** Data follows **

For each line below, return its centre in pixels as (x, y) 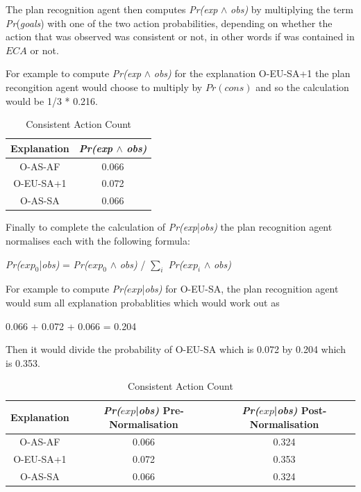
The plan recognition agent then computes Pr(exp (112, 9)
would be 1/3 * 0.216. (52, 100)
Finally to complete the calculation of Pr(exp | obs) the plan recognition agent (169, 227)
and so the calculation (302, 87)
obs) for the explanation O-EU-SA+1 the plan (252, 73)
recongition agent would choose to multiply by (104, 87)
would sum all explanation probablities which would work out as (143, 302)
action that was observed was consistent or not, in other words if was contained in (180, 36)
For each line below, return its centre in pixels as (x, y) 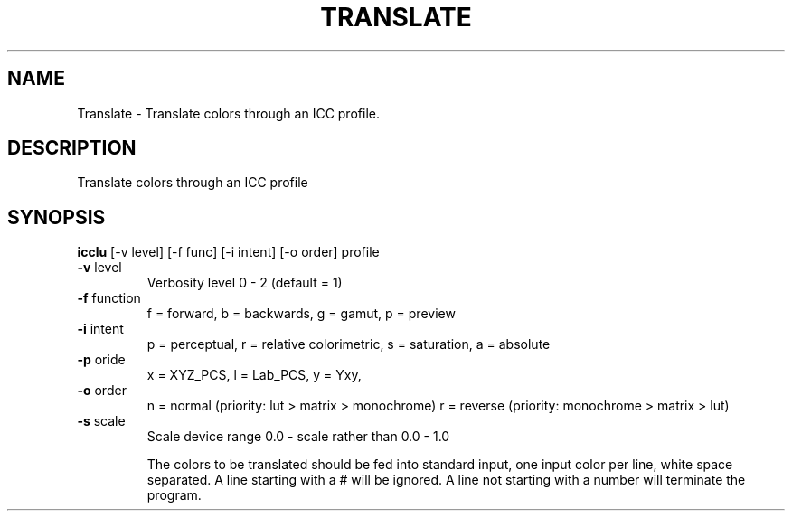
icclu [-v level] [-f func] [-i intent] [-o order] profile (228, 252)
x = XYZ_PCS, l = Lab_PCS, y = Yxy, (254, 375)
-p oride (101, 360)
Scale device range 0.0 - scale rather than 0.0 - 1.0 (298, 437)
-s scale (101, 421)
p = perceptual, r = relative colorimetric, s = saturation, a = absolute (349, 344)
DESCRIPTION (72, 148)
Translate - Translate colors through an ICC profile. (228, 113)
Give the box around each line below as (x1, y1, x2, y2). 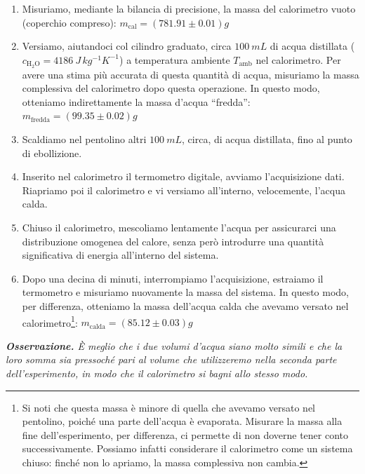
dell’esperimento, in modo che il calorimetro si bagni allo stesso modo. (6, 365, 308, 380)
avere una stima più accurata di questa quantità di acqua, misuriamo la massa (22, 67, 359, 81)
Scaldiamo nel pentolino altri (22, 132, 147, 147)
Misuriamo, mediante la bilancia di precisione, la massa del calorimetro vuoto (22, 1, 356, 15)
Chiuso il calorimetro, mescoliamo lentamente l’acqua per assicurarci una (22, 219, 336, 234)
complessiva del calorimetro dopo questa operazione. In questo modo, (22, 81, 320, 95)
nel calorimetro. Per (255, 52, 341, 67)
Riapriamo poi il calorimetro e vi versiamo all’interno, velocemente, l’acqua (22, 182, 345, 197)
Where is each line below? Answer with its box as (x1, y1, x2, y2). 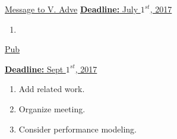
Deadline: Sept (5, 62, 64, 75)
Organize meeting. (18, 102, 86, 115)
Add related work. (18, 83, 85, 95)
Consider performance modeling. (18, 122, 137, 135)
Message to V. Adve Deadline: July (5, 3, 138, 15)
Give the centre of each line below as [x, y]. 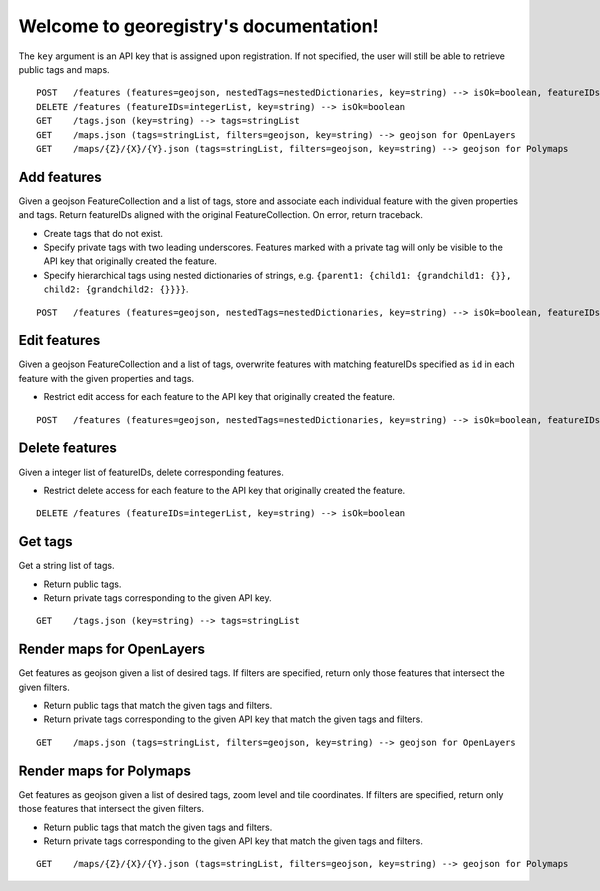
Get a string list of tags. [66, 566]
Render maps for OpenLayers [111, 649]
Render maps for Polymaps [105, 770]
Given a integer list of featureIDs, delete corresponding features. [151, 472]
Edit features [59, 340]
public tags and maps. [64, 69]
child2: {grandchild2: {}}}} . [116, 289]
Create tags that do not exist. [103, 233]
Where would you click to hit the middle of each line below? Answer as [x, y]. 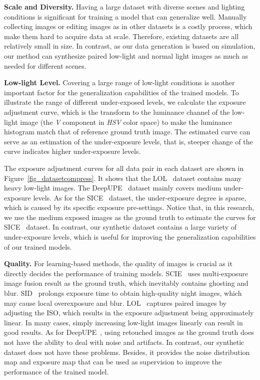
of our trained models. [38, 246]
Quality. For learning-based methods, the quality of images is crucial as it [118, 263]
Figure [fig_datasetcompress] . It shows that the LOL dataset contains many [123, 178]
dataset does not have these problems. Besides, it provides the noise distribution [127, 352]
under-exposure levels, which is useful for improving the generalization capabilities [130, 237]
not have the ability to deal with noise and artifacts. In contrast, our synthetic [124, 342]
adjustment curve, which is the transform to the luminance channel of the [117, 112]
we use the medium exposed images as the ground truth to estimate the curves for [130, 217]
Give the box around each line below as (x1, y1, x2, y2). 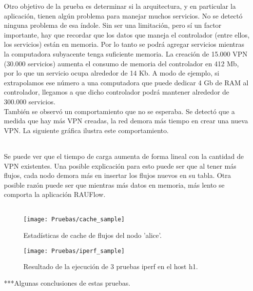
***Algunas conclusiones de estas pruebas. (4, 277, 131, 288)
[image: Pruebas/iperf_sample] (23, 247, 125, 254)
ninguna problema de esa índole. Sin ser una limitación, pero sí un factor (4, 20, 222, 30)
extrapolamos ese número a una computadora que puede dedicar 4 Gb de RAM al (4, 77, 249, 87)
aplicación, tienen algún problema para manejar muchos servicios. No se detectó (4, 10, 243, 20)
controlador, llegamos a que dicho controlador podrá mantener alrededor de (4, 87, 230, 97)
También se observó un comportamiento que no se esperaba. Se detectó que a (4, 106, 235, 116)
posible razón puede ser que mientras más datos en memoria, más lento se (4, 179, 225, 190)
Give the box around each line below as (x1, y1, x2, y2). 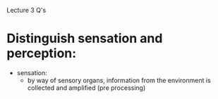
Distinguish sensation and (6, 31, 163, 46)
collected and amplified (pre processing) (27, 84, 146, 92)
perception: (6, 46, 77, 62)
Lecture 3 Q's (6, 6, 47, 14)
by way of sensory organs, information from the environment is (27, 76, 211, 84)
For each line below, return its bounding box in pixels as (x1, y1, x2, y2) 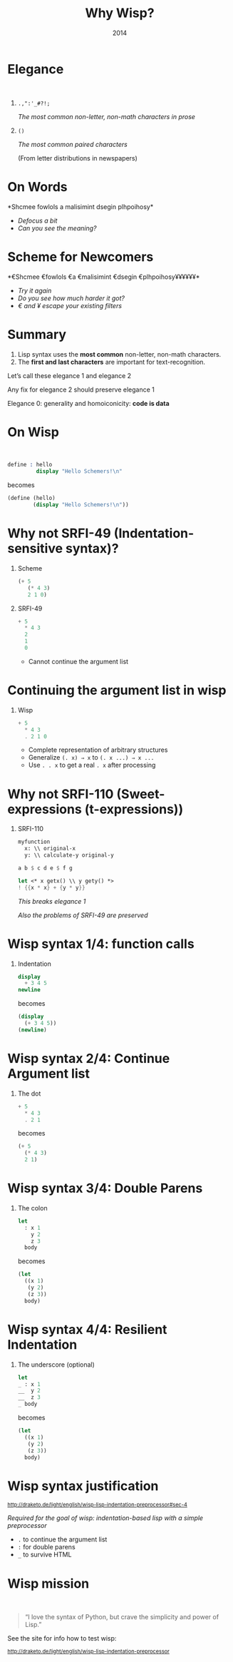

** End of Data **

Leaving out all pictures, print exactly the lines above from the one containing "ninguna problema de" through the last line of the entries.

* _Response to this task_
ninguna problema de esa índole. Sin ser una limitación, pero sí un factor (4, 20, 222, 30)
extrapolamos ese número a una computadora que puede dedicar 4 Gb de RAM al (4, 77, 249, 87)
aplicación, tienen algún problema para manejar muchos servicios. No se detectó (4, 10, 243, 20)
controlador, llegamos a que dicho controlador podrá mantener alrededor de (4, 87, 230, 97)
También se observó un comportamiento que no se esperaba. Se detectó que a (4, 106, 235, 116)
posible razón puede ser que mientras más datos en memoria, más lento se (4, 179, 225, 190)
Give the box around each line below as (x1, y1, x2, y2). 
Distinguish sensation and (6, 31, 163, 46)
collected and amplified (pre processing) (27, 84, 146, 92)
perception: (6, 46, 77, 62)
Lecture 3 Q's (6, 6, 47, 14)
by way of sensory organs, information from the environment is (27, 76, 211, 84)
For each line below, return its bounding box in pixels as (x1, y1, x2, y2) 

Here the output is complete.